Field of the Invention
This invention relates to biosensor for point-of-care (POC) diagnostics, and in particular, it relates to a biosensor using a decoupled microfluidic device that employs particle aggregation and size-separation.
Description of Related Art
High-sensitive, rapid and inexpensive biosensors, i.e. sensors for detecting biomolecules, such as DNA or protein sensors, are desired for point-of-care (POC) diagnostics. In conventional biosensors, the capture step and the detection step are coupled to each other. In the capture step, the biomolecules to be detected are captured by capture agents in a chamber of the biosensor; in the detection step, the captured biomolecules are detected. In the case of such capture and detection coupled biosensor, there is often a tradeoff between one (e.g. capture) and the other (e.g. detection) and both cannot be optimized simultaneously.

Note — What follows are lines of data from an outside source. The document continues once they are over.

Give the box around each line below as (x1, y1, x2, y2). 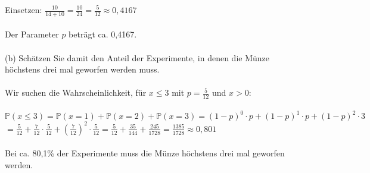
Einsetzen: (5, 4, 42, 15)
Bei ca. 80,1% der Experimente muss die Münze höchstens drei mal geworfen (5, 147, 285, 159)
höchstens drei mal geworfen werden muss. (5, 63, 160, 76)
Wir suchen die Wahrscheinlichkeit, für (5, 86, 147, 99)
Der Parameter (5, 28, 59, 40)
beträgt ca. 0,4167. (69, 28, 137, 40)
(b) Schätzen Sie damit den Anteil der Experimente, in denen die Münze (5, 51, 270, 64)
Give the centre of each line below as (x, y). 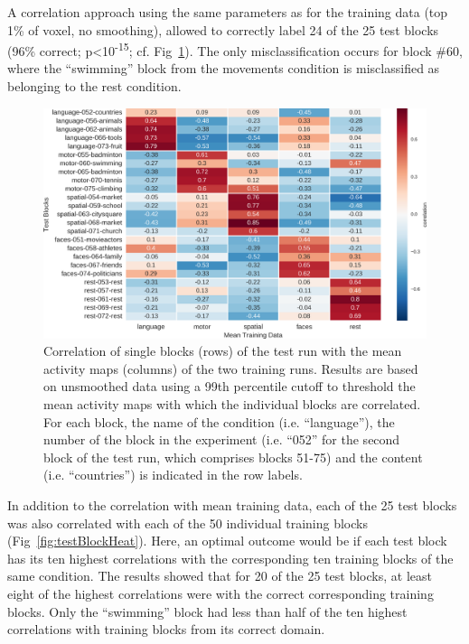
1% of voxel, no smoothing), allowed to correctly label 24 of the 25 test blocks (223, 29)
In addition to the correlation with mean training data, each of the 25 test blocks (232, 505)
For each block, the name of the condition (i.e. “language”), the (219, 421)
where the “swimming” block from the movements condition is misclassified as (224, 68)
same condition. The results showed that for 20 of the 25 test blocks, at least (220, 576)
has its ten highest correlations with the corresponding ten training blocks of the (230, 558)
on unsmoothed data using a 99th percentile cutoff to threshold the (230, 386)
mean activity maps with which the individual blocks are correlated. (232, 404)
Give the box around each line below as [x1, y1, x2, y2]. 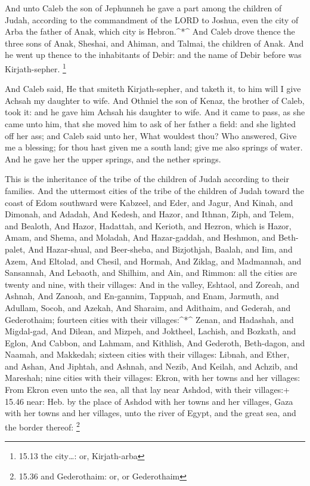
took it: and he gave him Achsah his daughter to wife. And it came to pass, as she [5, 106, 305, 118]
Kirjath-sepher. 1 [5, 60, 66, 75]
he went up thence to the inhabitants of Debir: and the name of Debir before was [5, 48, 302, 61]
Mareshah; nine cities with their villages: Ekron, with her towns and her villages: [5, 371, 300, 384]
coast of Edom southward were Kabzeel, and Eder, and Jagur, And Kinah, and [5, 196, 293, 208]
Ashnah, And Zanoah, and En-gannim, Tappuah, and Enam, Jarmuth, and [5, 290, 279, 302]
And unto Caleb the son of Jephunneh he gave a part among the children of [5, 2, 282, 14]
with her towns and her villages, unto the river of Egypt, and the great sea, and [5, 407, 296, 419]

A team at Stanford Genome Technology Center developed an ultra-sensitive electronic microfluidic technique, referred to as “decoupled” digital detection. Using this technique, the team has demonstrated an attomolar level limit of detection (LOD) with palm-top size devices. See Mok et al., Digital microfluidic assay for protein detection, Proc Natl Acad Sci USA 2014 Feb. 11; 111(6):2110-5 (“Mok et al., PNAS 2014”); see also US 2011/0312518 A1. In this decoupled system, the capture chamber and the detection chamber are completely separated physically, which offers a large degree of flexibility in tailoring each chamber. Noises due to non-specific binding can be reduced, resulting in increased sensitivity. However, this technology is slow, requiring a relatively long time for the capture reaction (on the order of one hour) due to the low concentration of capture antibodies and the small volume of the capture chamber.